Values of n_WAVEGUIDEthat are higher than n_{NC FILM}ensure that the waveguided optical mode is primarily located in the optically clear waveguide. In FIG. 6 models of the optical field intensity of the light inside the waveguide/nanocrystal film structure for three sets of values of n_WAVEGUIDEand n_{NC FILM}are illustrated.
The larger the fractional difference between the two indices, the smaller the fraction of the waveguided mode resides in the nanocrystal film. Percent values are indicated in FIG. 6 for the three examples. The fraction of the blue light that propagates in the nanocrystal film can be absorbed by the nanocrystals, resulting in nanocrystal luminescence. By adjusting the value of n_WAVEGUIDEand n_{NC FILM}, the distance over which the blue/UV LED light will be absorbed can be controlled. Additionally, by controlling the concentration of nanocrystals in the film, the optical density, OD, and the absorption coefficient, α, of the nanocrystal film at the wavelength corresponding to blue/UV LED emission can be controlled.
For a typical neat nanocrystal thin film emitting in green-to-red part of the spectrum, the absorption coefficient for blue (λ˜475 nm) light is on the order of α=10⁵cm⁻¹. The nanocrystal film can have nanocrystal loading of, for example, 0.1% to 1% by volume, corresponding to α in the range of 100 cm⁻¹to 1000 cm⁻¹.
FIG. 7 illustrates models of the gradual attenuation of the blue/UV guided light due absorption by the nanocrystal-containing film for two different values of α. The two plots correspond to two waveguide designs, where for each the n_WAVEGUIDEand n_{NC FILM}values are chosen so that the fraction of waveguided optical mode overlapping with the NC-containing film was as indicated.
In certain embodiments, the blue/UV LED scan be replaced with any other color LED, as needed to shape the emission spectrum. As in the present structures, the spectrum of these modified devices would be a composite of scattered LED light and nanocrystal luminescence determined by the mixture of nanocrystal lumophores that are excited by the LED light source. Any nanocrystals can be coated on top of the optical structures, but only the nanocrystals that can absorb the LED spectrum will be excited by the LED light. The nanocrystal film can consist of a mixture of different nanocrystals. For example, this is desirable in order to generate white light spectrum. The thickness of the nanocrystal film can be adjusted in order to optimize the spectral emission. It is usually desirable to minimize nanocrystal light self absorption which predicates use of the very thin nanocrystal films.
Other embodiments are within the scope of the following claims.

Claims

1. An optical structure comprising a layer including a nanocrystal capable of emitting light at an emission wavelength when excited by an excitation wavelength, the layer being disposed on a surface of an optical waveguide, the nanocrystal being positioned to be optically coupled to an optical field propagating through the optical waveguide, wherein the optical structure is configured to restrict propagation of the emission wavelength of light along the waveguide.

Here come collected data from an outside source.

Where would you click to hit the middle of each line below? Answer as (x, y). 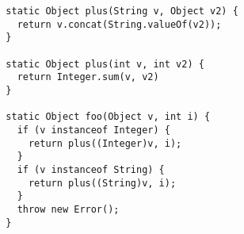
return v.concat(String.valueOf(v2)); (119, 24)
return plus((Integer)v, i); (105, 143)
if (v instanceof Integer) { (93, 130)
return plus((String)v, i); (102, 183)
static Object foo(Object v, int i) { (108, 117)
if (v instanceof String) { (91, 169)
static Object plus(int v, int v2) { (105, 64)
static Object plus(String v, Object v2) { (122, 11)
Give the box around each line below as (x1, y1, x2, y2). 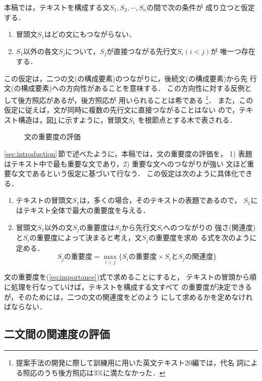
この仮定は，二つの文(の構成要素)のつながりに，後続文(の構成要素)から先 (4, 73, 248, 83)
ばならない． (4, 301, 46, 312)
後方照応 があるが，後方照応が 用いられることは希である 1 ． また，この (18, 93, 253, 105)
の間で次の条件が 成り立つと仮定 (147, 2, 255, 12)
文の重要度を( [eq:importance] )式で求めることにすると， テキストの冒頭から (4, 271, 249, 282)
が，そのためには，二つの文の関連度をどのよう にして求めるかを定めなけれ (4, 291, 253, 302)
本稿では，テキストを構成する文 (4, 2, 110, 12)
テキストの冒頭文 (16, 195, 73, 205)
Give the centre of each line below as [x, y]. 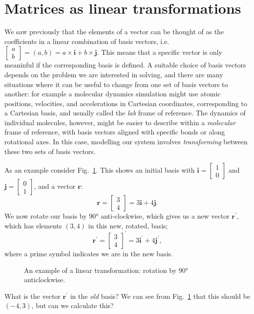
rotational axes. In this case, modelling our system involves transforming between [126, 142]
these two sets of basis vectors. [50, 151]
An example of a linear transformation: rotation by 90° [106, 270]
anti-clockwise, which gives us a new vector [165, 216]
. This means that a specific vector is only [159, 52]
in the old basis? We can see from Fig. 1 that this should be [160, 296]
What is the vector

2. The optical structure of claim 1, wherein at least one of the waveguide and the layer includes a periodic variation on a surface or interface.

3. The optical structure of claim 2, wherein the periodic variation is configured to restrict propagation of the emission wavelength of light along the waveguide.

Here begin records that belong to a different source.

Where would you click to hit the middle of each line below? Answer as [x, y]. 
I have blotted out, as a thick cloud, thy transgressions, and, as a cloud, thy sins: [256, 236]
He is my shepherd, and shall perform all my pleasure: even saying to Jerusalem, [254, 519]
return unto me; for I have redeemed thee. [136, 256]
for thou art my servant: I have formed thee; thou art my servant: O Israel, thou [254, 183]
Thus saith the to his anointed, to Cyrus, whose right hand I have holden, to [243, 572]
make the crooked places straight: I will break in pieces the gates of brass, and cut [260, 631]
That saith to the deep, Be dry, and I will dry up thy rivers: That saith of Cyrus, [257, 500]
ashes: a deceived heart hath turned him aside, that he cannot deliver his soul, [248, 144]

4. The optical structure of claim 2, wherein the periodic variation is a periodic corrugation.

5. The optical structure of claim 1, wherein the waveguide is an optical fiber.

6. The optical structure of claim 1, wherein the waveguide is a planar waveguide.

7. The optical structure of claim 1, wherein the nanocrystal is a semiconductor nanocrystal.

8. The optical structure of claim 5, wherein the optical fiber has a cladding layer that allows light to escape at a selected amount along the length of the fiber.

9. The optical structure of claim 7, wherein the semiconductor nanocrystal includes a core including a first semiconductor material.

10. The optical structure of claim 9, wherein the semiconductor nanocrystal includes an overcoating on a surface of the core including a second semiconductor material.

11. The optical structure of claim 1, further comprising a plurality of nanocrystals distributed at a first portion of the surface.

12. The optical structure of claim 11, further comprising a plurality of nanocrystals distributed at a second portion of the surface.

13. The optical structure of claim 12, wherein the plurality of nanocrystals distributed at the first portion of the surface has a composition different from the plurality of nanocrystals distributed at the first portion of the surface.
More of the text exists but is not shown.